Available records
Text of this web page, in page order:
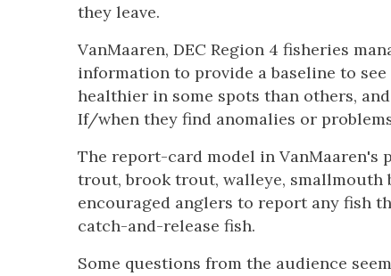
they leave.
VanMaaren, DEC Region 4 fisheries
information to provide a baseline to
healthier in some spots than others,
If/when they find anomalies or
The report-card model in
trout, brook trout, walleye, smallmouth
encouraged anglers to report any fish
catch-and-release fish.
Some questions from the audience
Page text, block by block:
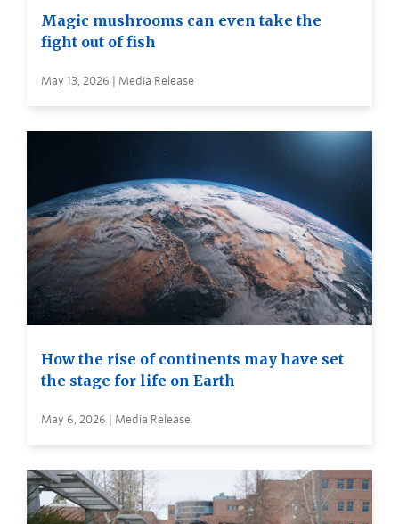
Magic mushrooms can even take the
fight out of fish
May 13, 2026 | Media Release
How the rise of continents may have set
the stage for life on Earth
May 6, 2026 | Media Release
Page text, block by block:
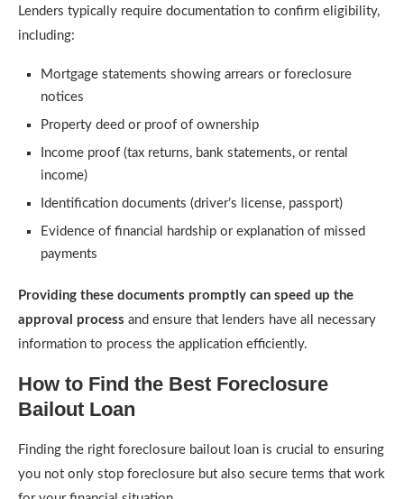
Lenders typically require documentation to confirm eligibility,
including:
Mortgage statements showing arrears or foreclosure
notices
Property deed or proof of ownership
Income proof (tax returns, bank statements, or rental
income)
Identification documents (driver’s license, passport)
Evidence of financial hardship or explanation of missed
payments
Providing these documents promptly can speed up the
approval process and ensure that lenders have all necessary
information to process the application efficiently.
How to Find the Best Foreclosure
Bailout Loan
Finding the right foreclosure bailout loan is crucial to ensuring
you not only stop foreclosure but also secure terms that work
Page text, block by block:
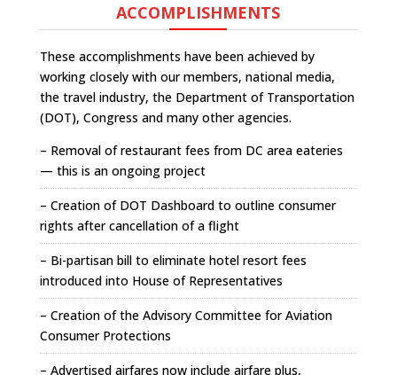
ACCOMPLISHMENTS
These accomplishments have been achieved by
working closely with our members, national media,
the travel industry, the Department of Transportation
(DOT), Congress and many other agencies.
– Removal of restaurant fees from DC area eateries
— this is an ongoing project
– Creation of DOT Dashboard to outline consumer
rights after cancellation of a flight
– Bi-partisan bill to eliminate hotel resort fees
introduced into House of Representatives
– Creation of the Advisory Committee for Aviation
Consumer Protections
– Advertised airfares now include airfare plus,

Task details
Each line above should be returned exactly as it stands, minus any pictures.

Exercise response
Text of this web page, in page order:
they leave.
VanMaaren, DEC Region 4 fisheries
information to provide a baseline to
healthier in some spots than others,
If/when they find anomalies or
The report-card model in
trout, brook trout, walleye, smallmouth
encouraged anglers to report any fish
catch-and-release fish.
Some questions from the audience
Page text, block by block:
Magic mushrooms can even take the
fight out of fish
May 13, 2026 | Media Release
How the rise of continents may have set
the stage for life on Earth
May 6, 2026 | Media Release
Page text, block by block:
Lenders typically require documentation to confirm eligibility,
including:
Mortgage statements showing arrears or foreclosure
notices
Property deed or proof of ownership
Income proof (tax returns, bank statements, or rental
income)
Identification documents (driver’s license, passport)
Evidence of financial hardship or explanation of missed
payments
Providing these documents promptly can speed up the
approval process and ensure that lenders have all necessary
information to process the application efficiently.
How to Find the Best Foreclosure
Bailout Loan
Finding the right foreclosure bailout loan is crucial to ensuring
you not only stop foreclosure but also secure terms that work
Page text, block by block:
ACCOMPLISHMENTS
These accomplishments have been achieved by
working closely with our members, national media,
the travel industry, the Department of Transportation
(DOT), Congress and many other agencies.
– Removal of restaurant fees from DC area eateries
— this is an ongoing project
– Creation of DOT Dashboard to outline consumer
rights after cancellation of a flight
– Bi-partisan bill to eliminate hotel resort fees
introduced into House of Representatives
– Creation of the Advisory Committee for Aviation
Consumer Protections
– Advertised airfares now include airfare plus,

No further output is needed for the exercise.